Entre Birras y Chelas II

Autor: : A.San Martín
Género: Romance
SEGUNDO LIBRO DE ENTRE BIRRAS Y CHELAS Después de haberse conocido en Ibiza, Diego D'Angelo y Valle Sandoval se casaron en Las Vegas en contra de todos los pronósticos de sus familias. Para que Diego pudiese ganarse el favor de la familia de Valle, él llegó a un trato con su padre y debió pasar 6 meses en San Diego viviendo con ella y conociendo a su familia.
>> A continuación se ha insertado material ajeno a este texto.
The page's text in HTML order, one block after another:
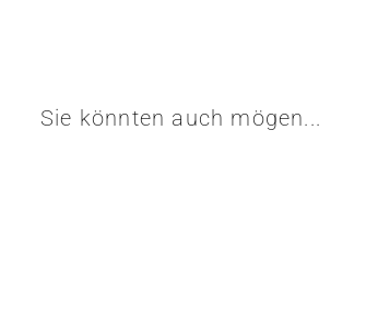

Sin embargo, ahora es el turno de Valle de pasar 6 meses en Argentina con él, donde tendrá que adaptarse a una nueva rutina, ciudad y ritmo. Además de conocer la cultura, el país y a la familia de Diego, mientras debe aguantar a la fastidiosa de Sam que le trata de hacer la vida imposible. No obstante, Valle y Diego tienen algo muy claro, ya sea en San Diego o en Argentina, no dejarán de amarse y harán todo lo posible por vencer los obstáculos que esta nueva aventura les prepara. ¿Logrará su amor sobrevivir a esta nueva etapa? Registrada en SAFE CREATIVE Bajo el código: 2108118723106 TODOS LOS DERECHOS RESERVADOS ©

Capítulo 1 PREVIO

ATENCIÓN: Leer primero el libro "Entre birras y chelas" antes de abordar este libro, ya que es la segunda parte.

Pueden encontrar el libro en este mismo perfil. Saludos.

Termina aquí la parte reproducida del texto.